Well-structured analysis combined with an engagement policy

A recognised expertise / Photo credit : Steffen Jagenburg

Extra-financial analysis forms the substance of responsible finance, assessing the quality of issuers' environmental, social and governance (ESG) policy. Underlying this approach is the conviction that the association of financial and general interest criteria can consolidate value creation. By taking into account the interests of all the stakeholders, it generates the confidence that is a prerequisite for success while limiting risks.

Extra-financial analysis is highly pragmatic: rather than judging any business sector, it analyses how, within a given sector, companies handle ESG opportunities and risks. Only the most advanced companies are selected: this is best-in-class analysis.

In order to round out this approach and encourage companies to adopt best practices, we have implemented an engagement policy. While voting at shareholders' General Meetings remains our main path of action, fostering dialogue “for influence” with companies on a regular basis is essential. 

When spurred by structured extra-financial analysis and a stronger engagement policy, competition among the best companies can become a source of progress.

We rely on significant resources:

  • 15 analysts dedicated to ESG issues (extra-financial analysis, quantitative research, corporate governance). The analysts meet with companies, contribute to defining Amundi Group's voting policy at General Meetings, initiate dialogue with companies and draft research protocols to assess the impact of ESG criteria on fund performance;
  • The analyses of partners:
    • ESG rating agencies, European and American, with a global reach
    • Entities specialising in given themes
    • Data providers on controversies
  • 1 distribution interface, available in real time in the fund managers' tools, giving them access to corporate and government issuers' extra-financial ratings alongside financial ratings;
Corporate analysis

We have perfected our own extra-financial analysis methodology. It is based on texts with a universal scope, like the United Nations Global Compact, the OECD's guiding principles on corporate governance, the International Labour Organization (ILO), etc.

We refer not only to companies' sector context, but also to their regional and legislative environment. Our analysis also factors in major issues such as climate change, child labour and transparency in business conduct.

Our internal reference values are comprised of 36 criteria:

  • 15 generic criteria, common to all companies whatever their business sector, for instance environmental strategy, human rights, transparent governance policy;
  • 21 sector-specific criteria, for instance access to drugs for the pharmaceuticals industry, responsible marketing for banks, green vehicles for the automotive sector.

Criteria are weighted according to the business sector. The greater the risk associated to a criterion, the greater the weight attributed to this criterion.

Our extra-financial analysis covers more than 4,000 issuers.

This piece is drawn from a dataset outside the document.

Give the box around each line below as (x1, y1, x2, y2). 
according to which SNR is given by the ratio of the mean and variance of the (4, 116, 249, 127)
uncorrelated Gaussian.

The analysis results in a global extra-financial rating for the issuer on a scale from A (highest score) to G (lowest score). 

We have developed a specific ESG methodology for countries, known as CARe for Compliance, Actions and Results: 

Compliance”or commitment through signing and ratifying charters, treaties, conventions and directives: Kyoto Protocol, Convention on Cluster Munitions, etc.

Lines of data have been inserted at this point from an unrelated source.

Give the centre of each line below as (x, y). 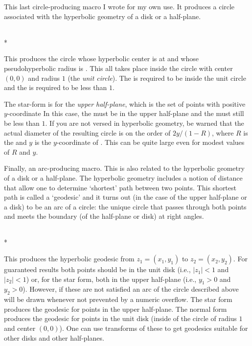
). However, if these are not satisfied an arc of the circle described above (131, 289)
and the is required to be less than (56, 87)
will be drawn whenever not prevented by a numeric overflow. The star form (118, 299)
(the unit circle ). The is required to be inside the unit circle (157, 78)
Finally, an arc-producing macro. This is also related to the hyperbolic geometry (124, 168)
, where (223, 132)
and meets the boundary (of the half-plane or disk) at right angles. (104, 216)
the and (15, 142)
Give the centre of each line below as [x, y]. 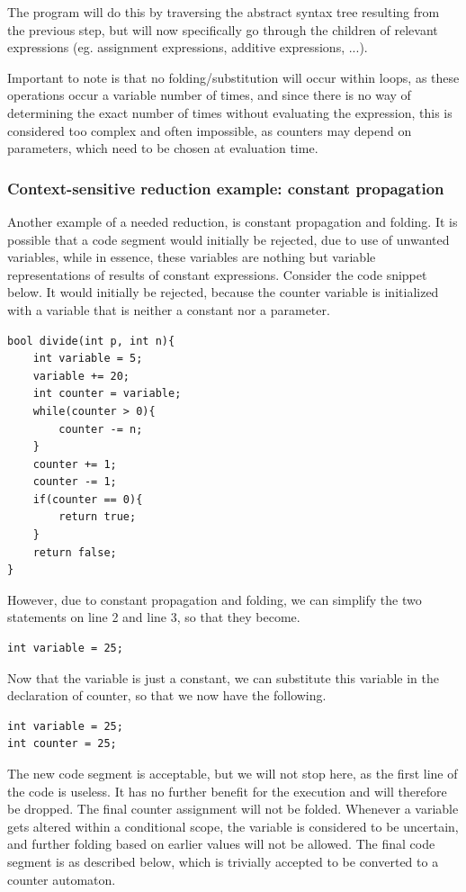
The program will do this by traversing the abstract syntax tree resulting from [224, 12]
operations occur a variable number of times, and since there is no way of [209, 95]
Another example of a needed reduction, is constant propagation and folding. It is [233, 221]
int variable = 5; [88, 359]
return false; [75, 552]
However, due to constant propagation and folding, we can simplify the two [215, 599]
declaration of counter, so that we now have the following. [167, 695]
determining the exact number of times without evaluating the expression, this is [230, 112]

Actions”or concrete and direct measures taken by countries, implementation of public spending policies for healthcare or education, etc.

Results”or indicators on which countries have no direct influence and which can measure their performance, e.g. CO2 emissions/inhabitant, waste/inhabitant, infant mortality rate, life expectancy, degree of press freedom.

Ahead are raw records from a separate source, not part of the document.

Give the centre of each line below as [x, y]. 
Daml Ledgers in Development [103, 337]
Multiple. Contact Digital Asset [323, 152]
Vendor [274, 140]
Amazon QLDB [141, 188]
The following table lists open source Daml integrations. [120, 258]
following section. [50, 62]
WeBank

The analysis results in a global extra-financial rating for the country on a scale from A (highest score) to G (lowest score).

CARe method
Our engagement policy

Our engagement policy is multifaceted: engagement for influence, collecting information for rating purposes, voting at general meetings and pre-meeting dialogue.

1.We conduct an engagement policy for influence on specific themes so as to encourage companies to adopt better practices.

2. In order to fine-tune the extra-financial ratings, analysts regularly stage meetings with companies that are important in our portfolios or in benchmark indices.

3. As early as 1996, Amundi implemented its own voting policy, updated every year, which includes environmental and social criteria. Pre-meeting dialogue consists in obtaining greater insight into issues submitted to the general meeting. It is a good way for Amundi to obtain additional commitments from companies, changes in practices or even the definitive rejection of certain types of resolutions.

We also support international collective shareholder initiatives* to induce public authorities to adopt incentive measures and encourage companies to improve their practices.

*Some international shareholder initiatives: Institutional Investors’ Group on Climate Change (IIGCC), Carbon Disclosure Project (CDP), Forest Footprint Disclosure Project, Water Disclosure Project, Access to Medicine Index, Access to Nutrition Index, UN Global Compact engagement on leaders & laggards, Extractive Industries Transparency Initiative (EITI).